To give you a taste this great little resources, here's a short extract:

Can a Christian be possessed by a demon?

I have been surprised at how often I hear this question as a pastor, but frankly the answer is not a simple one. If by “demon possession” we mean that someone is so controlled by a demon that they are unable to worship God, obey his commands, and control their behaviour, then the answer is clearly “no”. Scripture says plainly that the entrance of God’s salvation into a believer’s life will prevent that kind of satanic control.

  • Sin will not have dominion over Christians, who have been raised with Jesus. Romans 6 v 14
  • God dwells in his people and walks among them, and thus there can be no fellowship between God’s people and Satan. 2 Corinthians 6 v 15-16
  • The Spirit of God, who lives in believers, is stronger than the devil. 1 John 4 v 4
  • Believers are no longer citizens of the domain of darkness but are citizens of Jesus’ kingdom. Colossians 1 v 13

So we must reject the idea that a Christian can be possessed, controlled, or dominated by a demon. Jesus has bound Satan and set God’s people free from his dominion (Matthew 12 v 29). There is no way for Satan to exercise that kind of authority and power over someone who has been bought by Jesus’ blood.

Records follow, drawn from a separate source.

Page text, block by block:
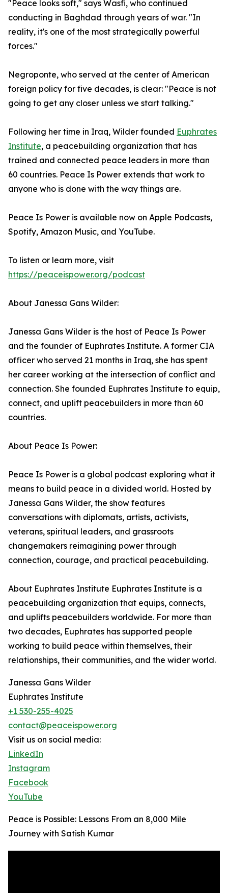
"Peace looks soft," says Wasfi, who continued
conducting in Baghdad through years of war. "In
reality, it's one of the most strategically powerful
forces."
Negroponte, who served at the center of American
foreign policy for five decades, is clear: "Peace is not
going to get any closer unless we start talking."
Following her time in Iraq, Wilder founded Euphrates
Institute, a peacebuilding organization that has
trained and connected peace leaders in more than
60 countries. Peace Is Power extends that work to
anyone who is done with the way things are.
Peace Is Power is available now on Apple Podcasts,
Spotify, Amazon Music, and YouTube.
To listen or learn more, visit
https://peaceispower.org/podcast
About Janessa Gans Wilder:
Janessa Gans Wilder is the host of Peace Is Power
and the founder of Euphrates Institute. A former CIA
officer who served 21 months in Iraq, she has spent
her career working at the intersection of conflict and
connection. She founded Euphrates Institute to equip,
connect, and uplift peacebuilders in more than 60
countries.
About Peace Is Power:
Peace Is Power is a global podcast exploring what it
means to build peace in a divided world. Hosted by
Janessa Gans Wilder, the show features
conversations with diplomats, artists, activists,
veterans, spiritual leaders, and grassroots
changemakers reimagining power through
connection, courage, and practical peacebuilding.
About Euphrates Institute Euphrates Institute is a
peacebuilding organization that equips, connects,
and uplifts peacebuilders worldwide. For more than
two decades, Euphrates has supported people
working to build peace within themselves, their
relationships, their communities, and the wider world.
Janessa Gans Wilder
Euphrates Institute
+1 530-255-4025
contact@peaceispower.org
Visit us on social media:
LinkedIn
Instagram
Facebook
YouTube
Peace is Possible: Lessons From an 8,000 Mile
Journey with Satish Kumar
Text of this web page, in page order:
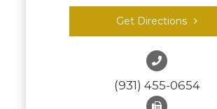
Get Directions
(931) 455-0654
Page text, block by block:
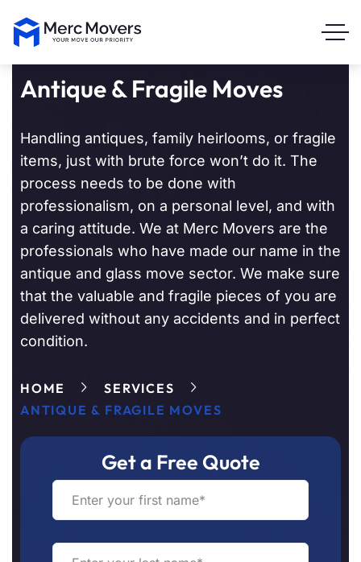
Antique & Fragile Moves
Handling antiques, family heirlooms, or fragile
items, just with brute force won’t do it. The
process needs to be done with
professionalism, on a personal level, and with
a caring attitude. We at Merc Movers are the
professionals who have made our name in the
antique and glass move sector. We make sure
that the valuable and fragile pieces of you are
delivered without any accidents and in perfect
condition.
HOME
SERVICES
ANTIQUE & FRAGILE MOVES
Get a Free Quote
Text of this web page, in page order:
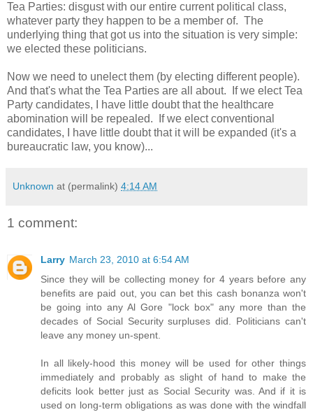
Tea Parties: disgust with our entire current political class,
whatever party they happen to be a member of. The
underlying thing that got us into the situation is very simple:
we elected these politicians.
Now we need to unelect them (by electing different people).
And that's what the Tea Parties are all about. If we elect Tea
Party candidates, I have little doubt that the healthcare
abomination will be repealed. If we elect conventional
candidates, I have little doubt that it will be expanded (it's a
bureaucratic law, you know)...
Unknown at (permalink) 4:14 AM
1 comment:
Larry March 23, 2010 at 6:54 AM
Since they will be collecting money for 4 years before any
benefits are paid out, you can bet this cash bonanza won't
be going into any Al Gore "lock box" any more than the
decades of Social Security surpluses did. Politicians can't
leave any money un-spent.
In all likely-hood this money will be used for other things
immediately and probably as slight of hand to make the
deficits look better just as Social Security was. And if it is
used on long-term obligations as was done with the windfall
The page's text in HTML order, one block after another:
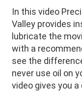
In this video
Valley provides
lubricate the
with a
see the
never use oil on
video gives you
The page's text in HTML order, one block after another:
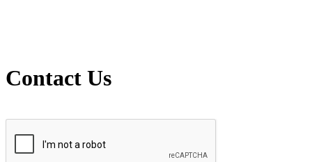
Contact Us
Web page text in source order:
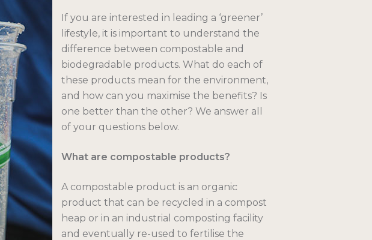
If you are interested in leading a ‘greener’
lifestyle, it is important to understand the
difference between compostable and
biodegradable products. What do each of
these products mean for the environment,
and how can you maximise the benefits? Is
one better than the other? We answer all
of your questions below.
What are compostable products?
A compostable product is an organic
product that can be recycled in a compost
heap or in an industrial composting facility
and eventually re-used to fertilise the
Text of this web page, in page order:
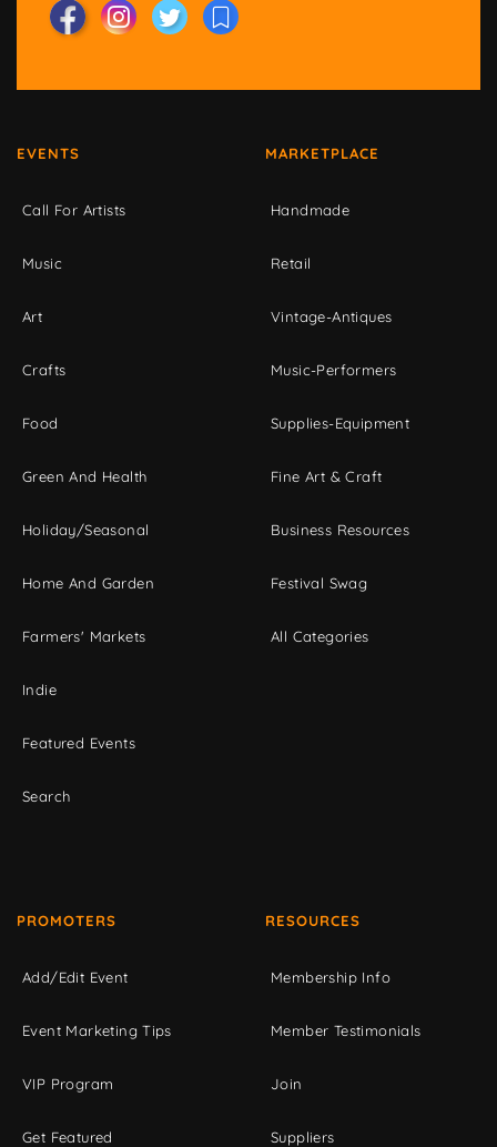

But, if we leave aside the word “possession” and think instead in terms of demonic “influence” or “attack”, then we have a clearer sense of how demons relate to God’s people. This is what is reflected in the experience of King David, which we read about in the book of 1 Chronicles: Satan rose up against Israel and incited David to take a census of Israel. 1 Chronicles 21 v 1 We are not told how exactly Satan “incited” David, but it was part of a larger satanic programme of opposing God’s people. Unlike Job, who withstood Satan’s assaults faithfully, it seems that David succumbed to the temptation due to his pride and military ambition. But at no point do we have any reason to think that David (or anyone else in Israel) was unwittingly under the control of Satan or his demons.

In the New Testament, we read that Satan tempted Jesus in the wilderness, and that a messenger from Satan harassed the apostle Paul (2 Corinthian 12 v 7) and frustrated his plans (1 Thessalonians 2 v 18). We are also told that the evil one looks to devour believers like a ravenous lion (1 Peter 5 v 8). He schemes against God’s people, engages them in spiritual combat and attacks with fiery darts (Ephesians 6 v 11-16). Demons can tempt, influence, and attack God’s people, but to say that they can “possess” a Christian doesn’t make sense of the biblical evidence.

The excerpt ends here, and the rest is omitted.